» Task directions: Go through the entries below and say how many lines hold the word "empty". Nothing else is needed.

+++++

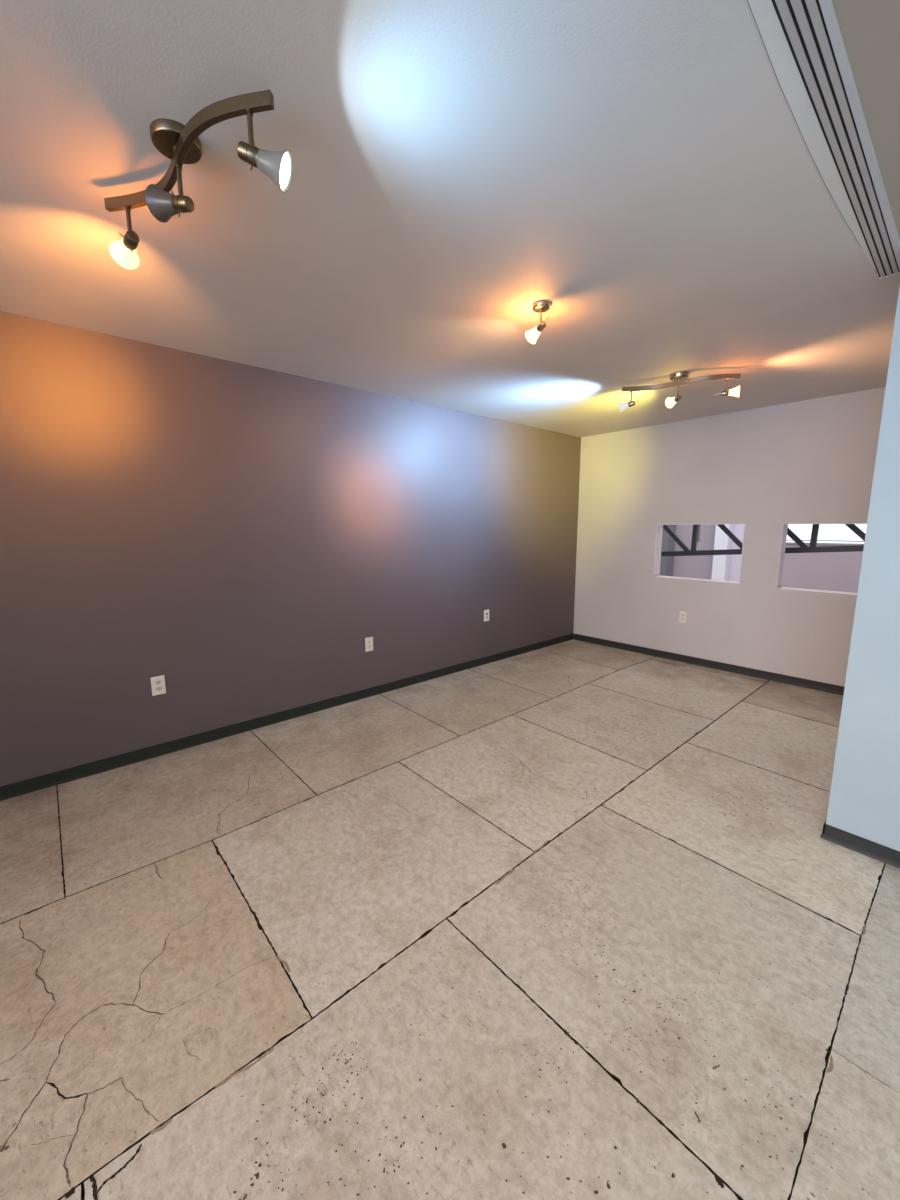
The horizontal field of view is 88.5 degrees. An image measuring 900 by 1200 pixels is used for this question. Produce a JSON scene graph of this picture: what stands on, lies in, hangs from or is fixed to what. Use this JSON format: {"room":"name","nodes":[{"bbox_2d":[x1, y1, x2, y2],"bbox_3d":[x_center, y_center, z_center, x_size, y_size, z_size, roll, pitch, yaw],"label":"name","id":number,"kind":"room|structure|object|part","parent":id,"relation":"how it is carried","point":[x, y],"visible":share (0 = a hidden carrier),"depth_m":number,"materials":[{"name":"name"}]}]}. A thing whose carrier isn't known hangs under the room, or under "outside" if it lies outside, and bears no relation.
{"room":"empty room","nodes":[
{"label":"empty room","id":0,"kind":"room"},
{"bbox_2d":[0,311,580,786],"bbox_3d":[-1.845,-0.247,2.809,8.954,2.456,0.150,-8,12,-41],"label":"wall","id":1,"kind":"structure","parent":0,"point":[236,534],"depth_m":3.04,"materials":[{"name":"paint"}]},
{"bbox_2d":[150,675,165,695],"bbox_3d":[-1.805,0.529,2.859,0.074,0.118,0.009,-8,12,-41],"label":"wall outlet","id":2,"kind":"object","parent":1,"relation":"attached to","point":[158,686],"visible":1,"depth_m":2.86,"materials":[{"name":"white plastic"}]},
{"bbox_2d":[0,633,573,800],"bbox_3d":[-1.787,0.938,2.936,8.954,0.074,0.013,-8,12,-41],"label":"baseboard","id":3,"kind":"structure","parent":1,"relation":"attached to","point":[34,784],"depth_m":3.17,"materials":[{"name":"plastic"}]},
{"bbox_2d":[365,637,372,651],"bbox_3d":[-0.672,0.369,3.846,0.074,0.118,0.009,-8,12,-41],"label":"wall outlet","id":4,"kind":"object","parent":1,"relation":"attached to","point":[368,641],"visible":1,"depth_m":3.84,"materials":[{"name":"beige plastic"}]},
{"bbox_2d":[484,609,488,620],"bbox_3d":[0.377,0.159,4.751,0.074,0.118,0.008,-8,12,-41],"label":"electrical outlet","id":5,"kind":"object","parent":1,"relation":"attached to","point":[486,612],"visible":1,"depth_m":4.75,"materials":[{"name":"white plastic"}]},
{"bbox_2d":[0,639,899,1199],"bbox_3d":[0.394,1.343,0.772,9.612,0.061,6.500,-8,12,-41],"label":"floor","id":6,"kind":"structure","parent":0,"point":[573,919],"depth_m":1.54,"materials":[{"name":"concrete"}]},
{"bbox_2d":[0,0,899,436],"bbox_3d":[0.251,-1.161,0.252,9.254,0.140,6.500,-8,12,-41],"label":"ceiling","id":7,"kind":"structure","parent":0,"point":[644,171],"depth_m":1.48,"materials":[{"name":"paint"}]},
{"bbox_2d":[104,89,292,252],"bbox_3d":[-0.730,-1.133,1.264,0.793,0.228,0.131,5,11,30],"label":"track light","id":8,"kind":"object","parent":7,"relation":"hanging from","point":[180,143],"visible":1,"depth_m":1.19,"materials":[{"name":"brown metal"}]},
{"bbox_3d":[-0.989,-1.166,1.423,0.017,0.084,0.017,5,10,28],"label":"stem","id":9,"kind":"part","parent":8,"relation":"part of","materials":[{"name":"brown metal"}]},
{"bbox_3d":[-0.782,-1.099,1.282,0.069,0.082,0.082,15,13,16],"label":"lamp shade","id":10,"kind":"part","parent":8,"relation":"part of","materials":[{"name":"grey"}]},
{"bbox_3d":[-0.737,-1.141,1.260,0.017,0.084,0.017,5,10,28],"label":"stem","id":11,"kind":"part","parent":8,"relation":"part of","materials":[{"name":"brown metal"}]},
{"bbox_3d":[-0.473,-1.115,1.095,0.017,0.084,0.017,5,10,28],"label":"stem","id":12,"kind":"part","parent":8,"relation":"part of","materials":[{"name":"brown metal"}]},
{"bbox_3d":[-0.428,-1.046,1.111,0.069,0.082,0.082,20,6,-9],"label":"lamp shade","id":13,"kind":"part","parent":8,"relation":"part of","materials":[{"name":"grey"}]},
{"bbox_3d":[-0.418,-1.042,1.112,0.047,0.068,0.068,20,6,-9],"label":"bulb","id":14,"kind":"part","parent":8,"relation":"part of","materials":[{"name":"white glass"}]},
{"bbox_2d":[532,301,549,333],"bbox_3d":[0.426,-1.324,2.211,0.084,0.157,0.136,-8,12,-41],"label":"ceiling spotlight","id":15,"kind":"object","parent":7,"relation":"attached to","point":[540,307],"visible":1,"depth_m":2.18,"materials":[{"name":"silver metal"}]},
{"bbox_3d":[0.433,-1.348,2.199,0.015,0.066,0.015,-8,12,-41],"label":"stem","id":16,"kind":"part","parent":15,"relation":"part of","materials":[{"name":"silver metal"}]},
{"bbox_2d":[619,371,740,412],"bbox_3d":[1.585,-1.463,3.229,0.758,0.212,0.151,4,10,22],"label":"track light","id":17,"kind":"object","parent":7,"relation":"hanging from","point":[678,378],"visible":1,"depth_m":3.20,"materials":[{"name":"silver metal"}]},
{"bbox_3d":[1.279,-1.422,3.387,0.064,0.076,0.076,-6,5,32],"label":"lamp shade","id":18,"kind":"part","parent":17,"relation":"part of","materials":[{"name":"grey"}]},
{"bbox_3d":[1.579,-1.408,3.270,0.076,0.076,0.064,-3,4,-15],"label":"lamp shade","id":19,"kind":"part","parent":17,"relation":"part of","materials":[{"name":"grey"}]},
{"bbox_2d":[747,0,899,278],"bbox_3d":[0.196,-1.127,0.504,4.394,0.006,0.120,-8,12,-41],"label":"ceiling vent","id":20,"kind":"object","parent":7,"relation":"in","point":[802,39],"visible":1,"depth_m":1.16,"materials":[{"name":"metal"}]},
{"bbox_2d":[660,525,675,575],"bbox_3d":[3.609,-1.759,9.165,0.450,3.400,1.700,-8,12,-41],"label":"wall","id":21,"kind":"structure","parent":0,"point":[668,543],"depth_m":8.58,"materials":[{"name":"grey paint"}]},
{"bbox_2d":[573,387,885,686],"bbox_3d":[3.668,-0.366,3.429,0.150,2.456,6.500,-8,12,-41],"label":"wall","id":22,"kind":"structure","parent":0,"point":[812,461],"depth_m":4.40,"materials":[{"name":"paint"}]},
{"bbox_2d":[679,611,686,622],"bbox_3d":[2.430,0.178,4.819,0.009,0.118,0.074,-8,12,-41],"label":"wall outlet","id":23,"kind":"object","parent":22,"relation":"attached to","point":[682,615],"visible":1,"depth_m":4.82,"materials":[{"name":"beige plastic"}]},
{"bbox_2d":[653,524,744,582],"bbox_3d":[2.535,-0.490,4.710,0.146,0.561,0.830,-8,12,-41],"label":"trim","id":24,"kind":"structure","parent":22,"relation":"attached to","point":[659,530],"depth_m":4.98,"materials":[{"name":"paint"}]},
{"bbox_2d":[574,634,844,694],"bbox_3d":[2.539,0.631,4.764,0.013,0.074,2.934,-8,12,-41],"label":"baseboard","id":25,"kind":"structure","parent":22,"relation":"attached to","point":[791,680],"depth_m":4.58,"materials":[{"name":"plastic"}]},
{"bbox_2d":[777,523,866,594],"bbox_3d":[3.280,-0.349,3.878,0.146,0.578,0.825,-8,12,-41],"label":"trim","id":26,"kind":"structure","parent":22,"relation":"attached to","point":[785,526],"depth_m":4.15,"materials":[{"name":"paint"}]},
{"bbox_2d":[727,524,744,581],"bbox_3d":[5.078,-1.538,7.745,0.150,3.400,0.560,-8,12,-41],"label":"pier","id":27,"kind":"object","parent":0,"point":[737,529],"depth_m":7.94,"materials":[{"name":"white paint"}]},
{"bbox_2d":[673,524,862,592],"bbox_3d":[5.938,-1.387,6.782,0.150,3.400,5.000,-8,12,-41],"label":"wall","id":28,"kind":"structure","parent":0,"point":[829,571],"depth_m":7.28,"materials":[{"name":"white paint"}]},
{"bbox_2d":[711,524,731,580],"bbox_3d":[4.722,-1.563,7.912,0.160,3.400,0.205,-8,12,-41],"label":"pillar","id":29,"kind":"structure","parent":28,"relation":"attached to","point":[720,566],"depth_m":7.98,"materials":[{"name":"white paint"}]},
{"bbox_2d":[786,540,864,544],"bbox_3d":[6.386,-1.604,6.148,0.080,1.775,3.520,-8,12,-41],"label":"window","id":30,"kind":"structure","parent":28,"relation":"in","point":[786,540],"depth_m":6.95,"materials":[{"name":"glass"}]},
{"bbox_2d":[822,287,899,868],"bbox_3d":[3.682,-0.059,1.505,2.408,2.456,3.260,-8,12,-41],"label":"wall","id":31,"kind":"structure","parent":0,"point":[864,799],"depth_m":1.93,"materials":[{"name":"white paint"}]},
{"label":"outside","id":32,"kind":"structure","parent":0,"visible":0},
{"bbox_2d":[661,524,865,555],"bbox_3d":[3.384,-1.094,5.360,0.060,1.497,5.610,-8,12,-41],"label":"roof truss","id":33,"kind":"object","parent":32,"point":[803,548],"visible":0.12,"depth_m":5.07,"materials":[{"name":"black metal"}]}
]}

+++++

» Your solution: 2